WHAT YOU NEED TO DO:
Give back every line of the data exactly. Pictures are not part of the copy.

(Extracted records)
◆ ◆ ◆ ◆ ◆
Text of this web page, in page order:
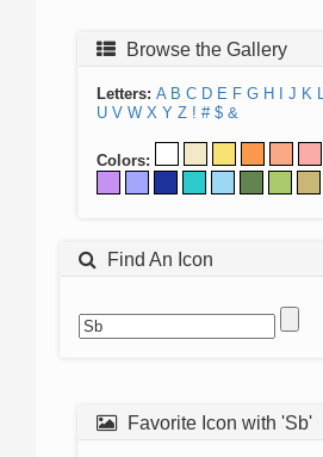
Browse the Gallery
Letters: A B C D E F G H J K
U V W X Y Z ! # $ &
Colors:
Find An Icon
Favorite Icon with 'Sb'
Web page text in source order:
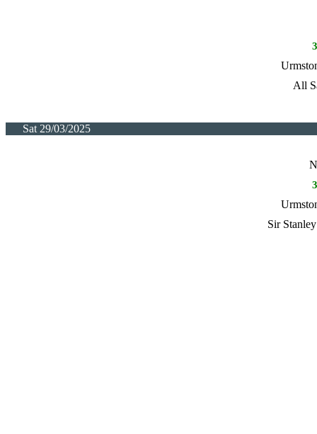
All
Sat 29/03/2025
Sir
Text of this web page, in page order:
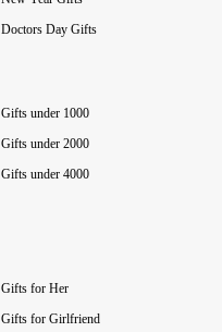
Doctors Day Gifts
Gifts under 1000
Gifts under 2000
Gifts under 4000
Gifts for Her
Gifts for Girlfriend
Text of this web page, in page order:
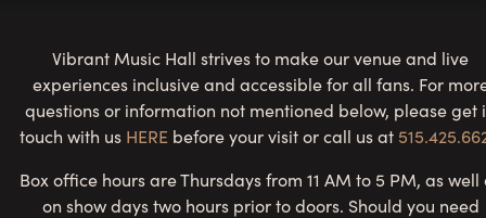
Vibrant Music Hall strives to make our venue and live
experiences inclusive and accessible for all fans. For
questions or information not mentioned below, please get
touch with us HERE before your visit or call us at
Box office hours are Thursdays from 11 AM to 5 PM, as well
on show days two hours prior to doors. Should you need
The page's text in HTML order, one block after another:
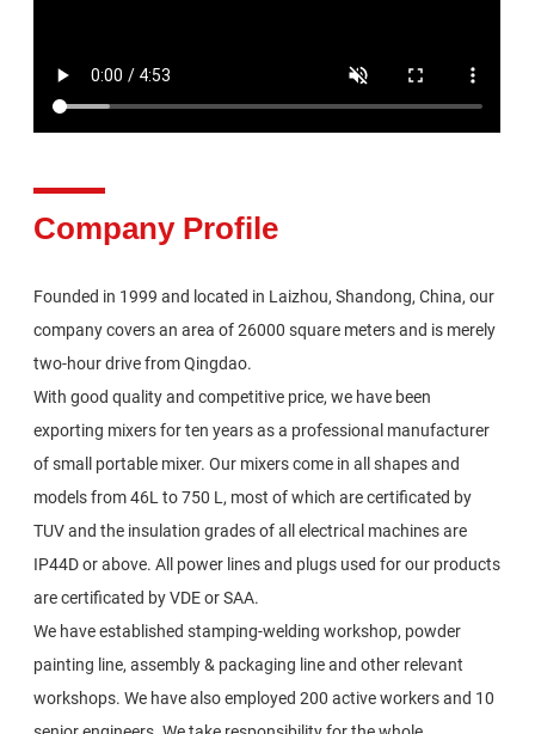
Company Profile
Founded in 1999 and located in Laizhou, Shandong, China, our
company covers an area of 26000 square meters and is merely
two-hour drive from Qingdao.
With good quality and competitive price, we have been
exporting mixers for ten years as a professional manufacturer
of small portable mixer. Our mixers come in all shapes and
models from 46L to 750 L, most of which are certificated by
TUV and the insulation grades of all electrical machines are
IP44D or above. All power lines and plugs used for our products
are certificated by VDE or SAA.
We have established stamping-welding workshop, powder
painting line, assembly & packaging line and other relevant
workshops. We have also employed 200 active workers and 10
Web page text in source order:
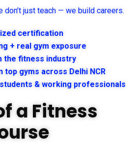
don’t just teach — we build careers.
certification
+ real gym exposure
the fitness industry
top gyms across Delhi NCR
& working professionals
a Fitness
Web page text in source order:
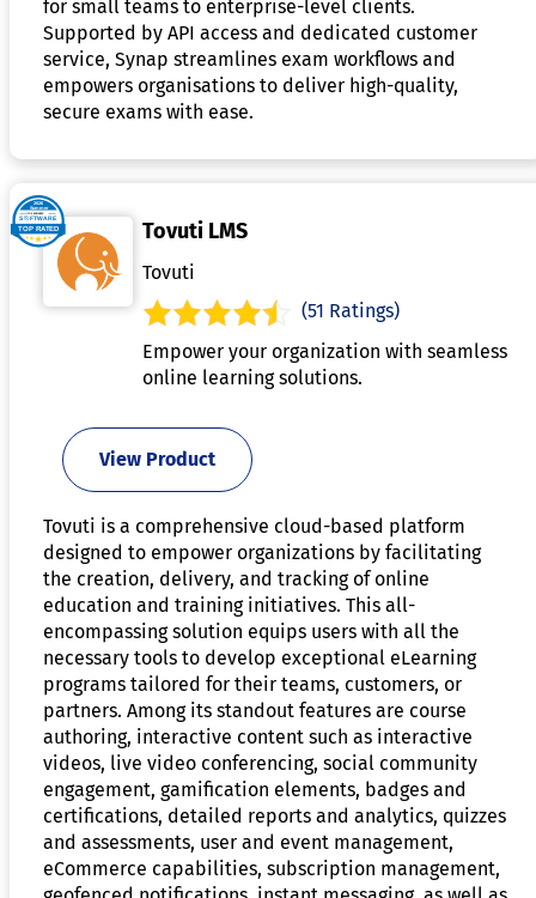
for small teams to enterprise-level clients.
Supported by API access and dedicated customer
service, Synap streamlines exam workflows and
empowers organisations to deliver high-quality,
secure exams with ease.
Tovuti LMS
Tovuti
(51 Ratings)
Empower your organization with seamless
online learning solutions.
View Product
Tovuti is a comprehensive cloud-based platform
designed to empower organizations by facilitating
the creation, delivery, and tracking of online
education and training initiatives. This all-
encompassing solution equips users with all the
necessary tools to develop exceptional eLearning
programs tailored for their teams, customers, or
partners. Among its standout features are course
authoring, interactive content such as interactive
videos, live video conferencing, social community
engagement, gamification elements, badges and
certifications, detailed reports and analytics, quizzes
and assessments, user and event management,
eCommerce capabilities, subscription management,
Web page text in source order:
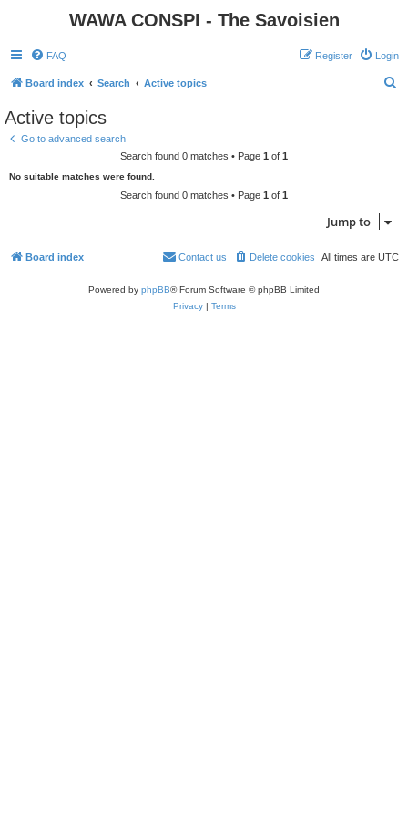
WAWA CONSPI - The Savoisien
FAQ Login
Register
Board index Search Active topics
Active topics
Go to advanced search
Search found 0 matches • Page 1 of 1
No suitable matches were found.
Search found 0 matches • Page 1 of 1
Jump to
Board index All times are UTC
Delete cookies
Contact us
Powered by phpBB® Forum Software © phpBB Limited
Privacy| Terms
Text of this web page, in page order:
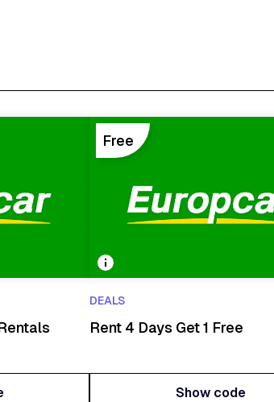
Free
DEALS
Rent 4 Days Get 1 Free
Show code
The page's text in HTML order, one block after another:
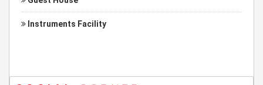
Instruments Facility
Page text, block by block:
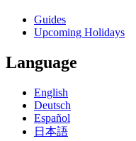
Guides
Upcoming Holidays
Language
English
Deutsch
Español
日本語
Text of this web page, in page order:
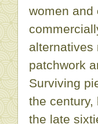
women and
alternatives
patchwork
Surviving
the century,
the late
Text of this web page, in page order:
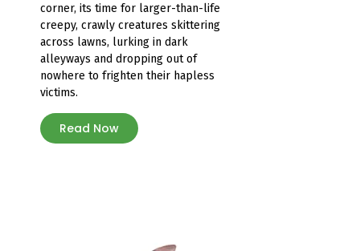
corner, its time for larger-than-life
creepy, crawly creatures skittering
across lawns, lurking in dark
alleyways and dropping out of
nowhere to frighten their hapless
victims.
Read Now
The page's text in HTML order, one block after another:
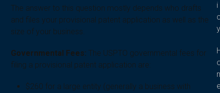
The answer to this question mostly depends who drafts
and files your provisional patent application as well as the
size of your business.
Governmental Fees: The USPTO governmental fees for
filing a provisional patent application are:
$260 for a large entity (generally a business with
i
y
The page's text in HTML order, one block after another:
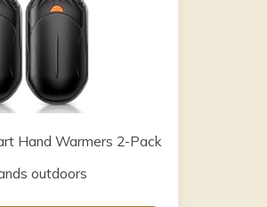
Hand Warmers 2-Pack
outdoors
◆ ◆ ◆ ◆ ◆
THE COMPLETED TASK:
Text of this web page, in page order:
Browse the Gallery
Letters: A B C D E F G H J K
U V W X Y Z ! # $ &
Colors:
Find An Icon
Favorite Icon with 'Sb'
Web page text in source order:
All
Sat 29/03/2025
Sir
Text of this web page, in page order:
Doctors Day Gifts
Gifts under 1000
Gifts under 2000
Gifts under 4000
Gifts for Her
Gifts for Girlfriend
Text of this web page, in page order:
Vibrant Music Hall strives to make our venue and live
experiences inclusive and accessible for all fans. For
questions or information not mentioned below, please get
touch with us HERE before your visit or call us at
Box office hours are Thursdays from 11 AM to 5 PM, as well
on show days two hours prior to doors. Should you need
The page's text in HTML order, one block after another:
Company Profile
Founded in 1999 and located in Laizhou, Shandong, China, our
company covers an area of 26000 square meters and is merely
two-hour drive from Qingdao.
With good quality and competitive price, we have been
exporting mixers for ten years as a professional manufacturer
of small portable mixer. Our mixers come in all shapes and
models from 46L to 750 L, most of which are certificated by
TUV and the insulation grades of all electrical machines are
IP44D or above. All power lines and plugs used for our products
are certificated by VDE or SAA.
We have established stamping-welding workshop, powder
painting line, assembly & packaging line and other relevant
workshops. We have also employed 200 active workers and 10
Web page text in source order:
don’t just teach — we build careers.
certification
+ real gym exposure
the fitness industry
top gyms across Delhi NCR
& working professionals
a Fitness
Web page text in source order:
for small teams to enterprise-level clients.
Supported by API access and dedicated customer
service, Synap streamlines exam workflows and
empowers organisations to deliver high-quality,
secure exams with ease.
Tovuti LMS
Tovuti
(51 Ratings)
Empower your organization with seamless
online learning solutions.
View Product
Tovuti is a comprehensive cloud-based platform
designed to empower organizations by facilitating
the creation, delivery, and tracking of online
education and training initiatives. This all-
encompassing solution equips users with all the
necessary tools to develop exceptional eLearning
programs tailored for their teams, customers, or
partners. Among its standout features are course
authoring, interactive content such as interactive
videos, live video conferencing, social community
engagement, gamification elements, badges and
certifications, detailed reports and analytics, quizzes
and assessments, user and event management,
eCommerce capabilities, subscription management,
Web page text in source order:
WAWA CONSPI - The Savoisien
FAQ Login
Register
Board index Search Active topics
Active topics
Go to advanced search
Search found 0 matches • Page 1 of 1
No suitable matches were found.
Search found 0 matches • Page 1 of 1
Jump to
Board index All times are UTC
Delete cookies
Contact us
Powered by phpBB® Forum Software © phpBB Limited
Privacy| Terms
Text of this web page, in page order:
Free
DEALS
Rent 4 Days Get 1 Free
Show code
The page's text in HTML order, one block after another:
Instruments Facility
Page text, block by block:
Guides
Upcoming Holidays
Language
English
Deutsch
Español
日本語
Text of this web page, in page order:
women and
alternatives
patchwork
Surviving
the century,
the late
Text of this web page, in page order:
corner, its time for larger-than-life
creepy, crawly creatures skittering
across lawns, lurking in dark
alleyways and dropping out of
nowhere to frighten their hapless
victims.
Read Now
The page's text in HTML order, one block after another:
The answer to this question mostly depends who drafts
and files your provisional patent application as well as the
size of your business.
Governmental Fees: The USPTO governmental fees for
filing a provisional patent application are:
$260 for a large entity (generally a business with
i
y
The page's text in HTML order, one block after another:
Hand Warmers 2-Pack
outdoors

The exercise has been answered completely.